Anyone know how to make or ever attempted to make a magnet zapper and if so would you like to share a little info with me. 


Thanks 

DJ Mansfield


----------



## WIGMAN (Oct 13, 1998)

D.J. go to this thread.

http://www.hobbytalk.com/bbs1/showthread.php?t=96122

The second post is by Jamie Hanson, left click on his name and click on e-mail Jamie, He built his own Zapper Years ago and it works great, tell him I sent you and he might let you in on how he built it.
Later, Joel


----------



## eupracer (Nov 17, 2004)

I know Joel you gonna say try Team 1, but I want to find a way to electricute myself.

DJ Mansfield


----------



## WIGMAN (Oct 13, 1998)

D.J. read my post the guy I'm talking about has raced with us before and he built his own.
do you have yahoo messenger?
if so turn it on and check you e-mail for my name.
Joel


----------



## eupracer (Nov 17, 2004)

I have MSN Messenger atm but I can go get Yahoo really quick.


DJ


----------



## WIGMAN (Oct 13, 1998)

go get it

while it's downloading e-mail me at [email protected]


----------



## eupracer (Nov 17, 2004)

I'm getting it right now as we speak. 30 seconds left and I'll be on.


DJ


----------



## WIGMAN (Oct 13, 1998)

you done yet, my yahoo name is jwiggins88


----------



## Jamie Hanson (Dec 3, 2002)

Sorry guys.

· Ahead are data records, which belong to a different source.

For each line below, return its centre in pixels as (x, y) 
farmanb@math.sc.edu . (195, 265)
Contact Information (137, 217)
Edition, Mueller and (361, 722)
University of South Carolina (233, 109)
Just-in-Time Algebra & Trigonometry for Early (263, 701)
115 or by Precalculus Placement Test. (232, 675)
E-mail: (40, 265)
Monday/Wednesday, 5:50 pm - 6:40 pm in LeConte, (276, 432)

I have no clue on the zapper. I had a buddy build it for me. I am not sure what was used aside from steel posts and coils of wire. I know there are some resistors, but I am not sure of the ratings. I wish I could be of more help.


----------



## WIGMAN (Oct 13, 1998)

Jamie, you lied to me, you told me you built it. At any rate it works well.

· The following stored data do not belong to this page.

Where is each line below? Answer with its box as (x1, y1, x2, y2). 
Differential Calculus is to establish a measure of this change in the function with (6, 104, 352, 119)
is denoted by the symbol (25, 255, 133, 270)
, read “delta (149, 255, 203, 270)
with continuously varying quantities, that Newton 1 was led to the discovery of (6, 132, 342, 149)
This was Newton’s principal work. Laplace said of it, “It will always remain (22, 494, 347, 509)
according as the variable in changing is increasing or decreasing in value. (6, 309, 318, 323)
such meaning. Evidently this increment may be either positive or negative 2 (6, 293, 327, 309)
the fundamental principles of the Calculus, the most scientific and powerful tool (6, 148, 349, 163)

Hope to race with you soon Jamie, put us on your calendar for May 7th.
Joel


----------



## eupracer (Nov 17, 2004)

Is the guy that built the zapper for ya still around and want to make some cash if so PM me or email me at [email protected]

Thanks

DJ Mansfield


----------



## Jamie Hanson (Dec 3, 2002)

May is far enough out, I think I can plan for that. As far as the guy, I think be built it on a limitted basis, but I will talk to him about it.


----------



## hurricaneracing (Jun 24, 2002)

Buikding a zapper is very exspensive. I have built my own by time I got the materials right I spent wwwaaayyyy more than it would cost to buy one. If you are still interested let me know and we will see what we can come up with.


----------



## eupracer (Nov 17, 2004)

Yes I'm still interested. I'm always looking for projects when its comes time for my R/C. I built a motor cooling stand that my XXX-S sits on and many other little gadgets that help me out at the track. Drop me an email [email protected] and lets figure some things out.

Thanks

DJ Mansfield


----------



## EAMotorsports (Sep 25, 2001)

Best zapper on the market hands down... www.thunderrc.com 

EA


----------



## J_Bone (Nov 17, 2004)

WOW! $650...is there a cheaper way to make one? Has anyone found out?


----------



## EAMotorsports (Sep 25, 2001)

You might be able to buld one for about 200.00 less...but it will look crapy and not work very good. If you want the best you have to pay...Or just mail your cans off to someone with a good zapper and pay them a few bucks a can. Any good motor tuner offers this service. 

EA


----------